§ **PROBLEM**
All lines of the material that contain "this" must be copied out.

******

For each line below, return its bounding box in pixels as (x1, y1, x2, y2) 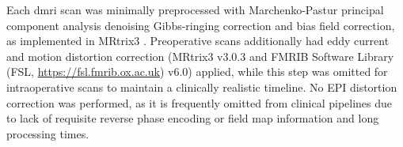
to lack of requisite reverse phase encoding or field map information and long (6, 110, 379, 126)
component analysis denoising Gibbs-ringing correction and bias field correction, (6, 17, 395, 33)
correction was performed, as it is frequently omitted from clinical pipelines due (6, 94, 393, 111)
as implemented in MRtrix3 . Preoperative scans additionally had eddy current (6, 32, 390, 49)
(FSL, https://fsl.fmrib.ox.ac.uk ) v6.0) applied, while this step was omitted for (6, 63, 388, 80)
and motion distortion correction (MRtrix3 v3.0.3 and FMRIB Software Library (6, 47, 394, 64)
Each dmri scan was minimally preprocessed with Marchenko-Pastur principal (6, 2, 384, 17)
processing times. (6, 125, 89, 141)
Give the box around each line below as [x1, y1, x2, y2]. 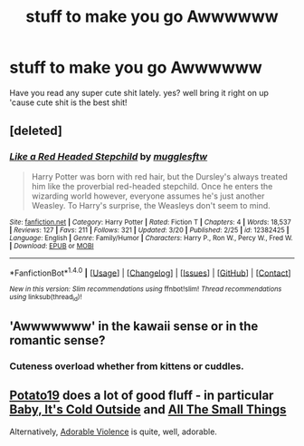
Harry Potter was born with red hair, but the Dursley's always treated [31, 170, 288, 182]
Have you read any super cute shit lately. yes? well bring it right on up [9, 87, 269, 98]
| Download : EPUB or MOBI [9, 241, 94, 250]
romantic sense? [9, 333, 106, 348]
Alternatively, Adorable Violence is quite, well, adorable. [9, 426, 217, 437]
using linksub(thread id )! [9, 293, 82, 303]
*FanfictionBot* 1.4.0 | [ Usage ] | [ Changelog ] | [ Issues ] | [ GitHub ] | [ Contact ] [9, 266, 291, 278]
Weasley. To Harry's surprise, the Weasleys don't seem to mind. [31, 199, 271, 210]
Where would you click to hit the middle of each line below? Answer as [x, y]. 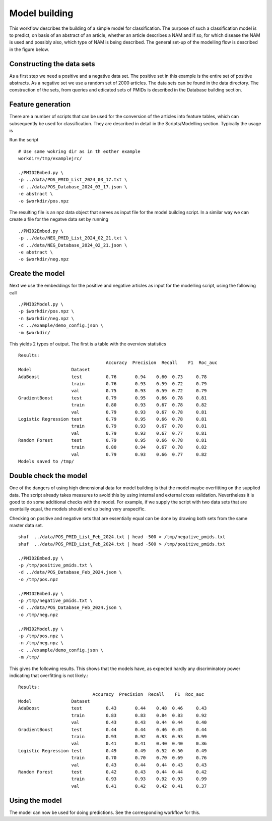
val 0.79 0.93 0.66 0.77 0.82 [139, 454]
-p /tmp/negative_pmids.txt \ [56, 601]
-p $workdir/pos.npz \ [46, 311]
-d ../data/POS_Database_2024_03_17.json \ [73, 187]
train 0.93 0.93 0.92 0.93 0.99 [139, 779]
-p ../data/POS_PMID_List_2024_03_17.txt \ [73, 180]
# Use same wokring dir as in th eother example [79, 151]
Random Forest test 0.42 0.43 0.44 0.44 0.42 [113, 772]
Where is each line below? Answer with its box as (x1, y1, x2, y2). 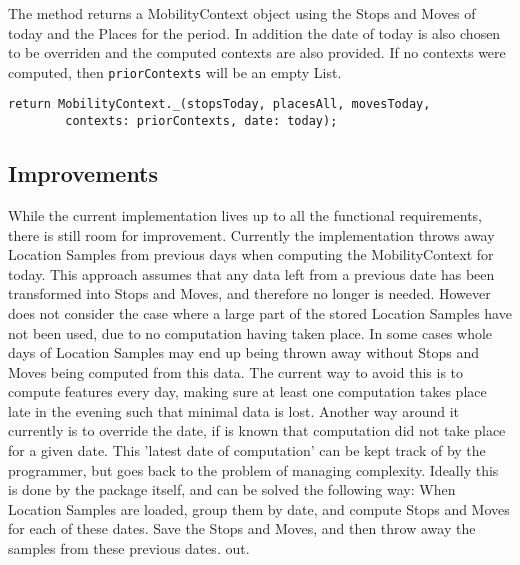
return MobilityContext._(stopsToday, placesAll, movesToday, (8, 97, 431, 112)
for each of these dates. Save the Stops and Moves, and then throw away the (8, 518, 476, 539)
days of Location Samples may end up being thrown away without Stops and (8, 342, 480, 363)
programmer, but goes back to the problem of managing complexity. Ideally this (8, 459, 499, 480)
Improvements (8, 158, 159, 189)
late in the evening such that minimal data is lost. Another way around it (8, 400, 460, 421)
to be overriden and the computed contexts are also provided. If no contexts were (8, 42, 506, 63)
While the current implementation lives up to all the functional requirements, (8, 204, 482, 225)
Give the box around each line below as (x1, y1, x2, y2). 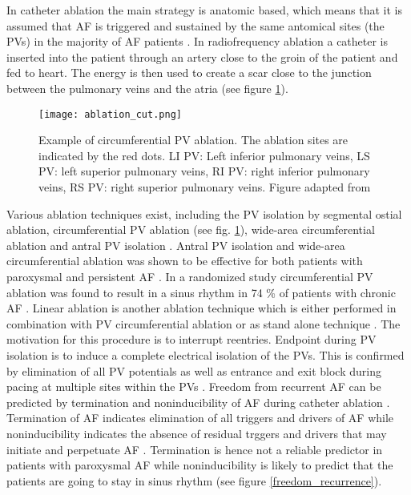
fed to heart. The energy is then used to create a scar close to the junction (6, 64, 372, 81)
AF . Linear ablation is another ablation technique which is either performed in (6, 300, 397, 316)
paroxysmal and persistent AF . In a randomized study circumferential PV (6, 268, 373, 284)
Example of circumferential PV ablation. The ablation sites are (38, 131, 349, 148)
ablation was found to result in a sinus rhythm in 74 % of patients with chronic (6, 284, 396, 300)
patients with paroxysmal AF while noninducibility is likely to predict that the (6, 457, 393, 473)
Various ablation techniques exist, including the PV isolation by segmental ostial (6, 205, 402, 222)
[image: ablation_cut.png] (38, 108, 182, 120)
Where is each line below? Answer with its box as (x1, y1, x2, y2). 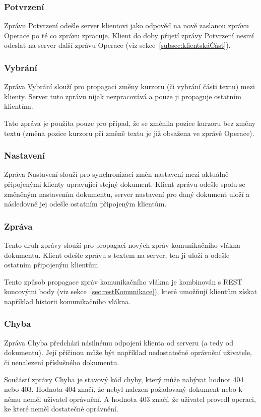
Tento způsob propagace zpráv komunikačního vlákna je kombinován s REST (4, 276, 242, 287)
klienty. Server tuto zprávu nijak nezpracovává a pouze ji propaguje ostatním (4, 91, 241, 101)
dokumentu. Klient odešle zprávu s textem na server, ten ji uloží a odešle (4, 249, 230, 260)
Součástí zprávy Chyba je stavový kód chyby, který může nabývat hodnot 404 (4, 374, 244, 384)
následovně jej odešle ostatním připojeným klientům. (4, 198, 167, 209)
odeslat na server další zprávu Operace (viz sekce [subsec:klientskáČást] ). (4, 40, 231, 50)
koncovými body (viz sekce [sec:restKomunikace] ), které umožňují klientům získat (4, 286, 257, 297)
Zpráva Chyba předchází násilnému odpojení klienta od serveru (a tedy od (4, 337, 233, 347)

******

§ **ANSWER TO THE PROBLEM**
(FSL, https://fsl.fmrib.ox.ac.uk ) v6.0) applied, while this step was omitted for (6, 63, 388, 80)
programmer, but goes back to the problem of managing complexity. Ideally this (8, 459, 499, 480)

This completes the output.